▶ [Task to carry out]
Which lines below contain the word "diagram"? Copy each one.

▶ [Entries supplied]
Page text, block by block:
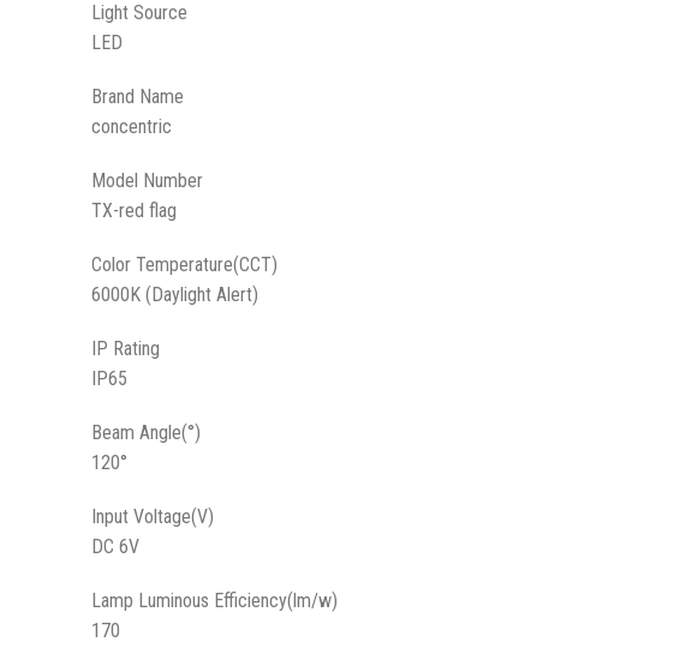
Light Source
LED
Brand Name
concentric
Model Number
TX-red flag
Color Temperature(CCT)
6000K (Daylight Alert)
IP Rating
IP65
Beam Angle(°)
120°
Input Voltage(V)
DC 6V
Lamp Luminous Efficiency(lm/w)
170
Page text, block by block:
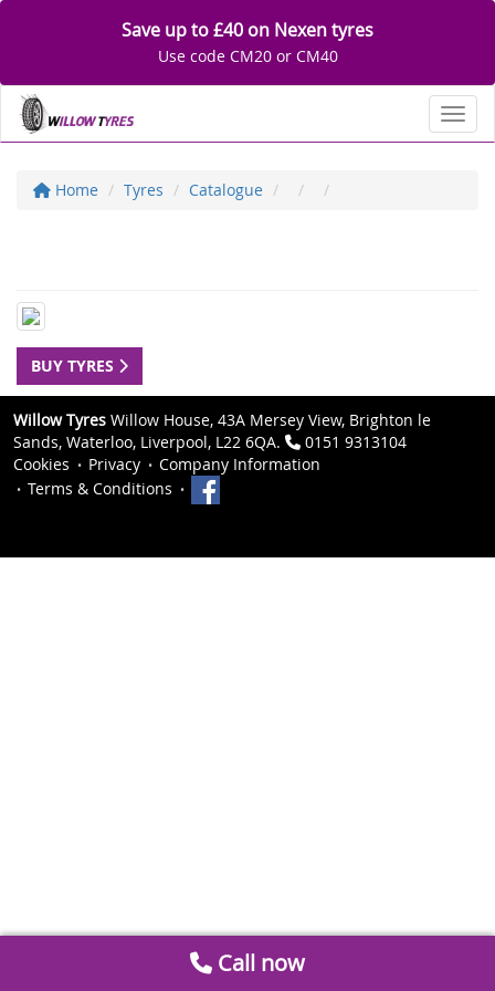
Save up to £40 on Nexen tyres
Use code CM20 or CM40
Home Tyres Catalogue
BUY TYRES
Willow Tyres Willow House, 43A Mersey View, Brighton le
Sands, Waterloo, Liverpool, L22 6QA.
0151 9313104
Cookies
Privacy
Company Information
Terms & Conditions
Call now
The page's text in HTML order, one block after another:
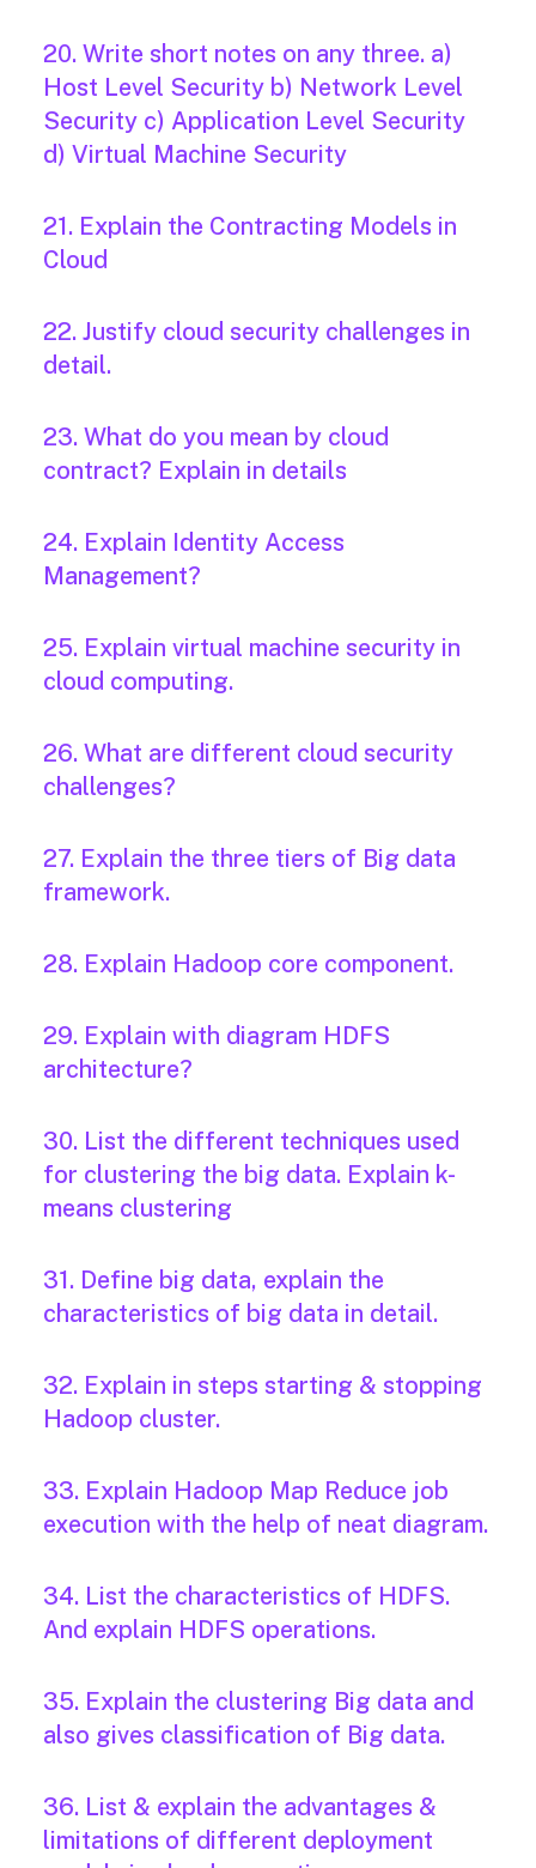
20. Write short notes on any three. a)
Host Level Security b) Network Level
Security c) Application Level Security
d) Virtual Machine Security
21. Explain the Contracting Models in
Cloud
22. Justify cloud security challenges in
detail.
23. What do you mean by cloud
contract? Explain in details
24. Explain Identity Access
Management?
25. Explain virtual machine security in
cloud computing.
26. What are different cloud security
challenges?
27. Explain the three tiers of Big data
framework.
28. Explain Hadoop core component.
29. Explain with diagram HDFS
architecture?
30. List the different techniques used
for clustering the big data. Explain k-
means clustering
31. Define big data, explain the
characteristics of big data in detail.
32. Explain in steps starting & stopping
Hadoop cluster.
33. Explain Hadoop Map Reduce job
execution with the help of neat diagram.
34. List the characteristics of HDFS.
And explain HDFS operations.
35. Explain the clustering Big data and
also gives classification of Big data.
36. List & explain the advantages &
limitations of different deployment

▶ [Written solution]
29. Explain with diagram HDFS
execution with the help of neat diagram.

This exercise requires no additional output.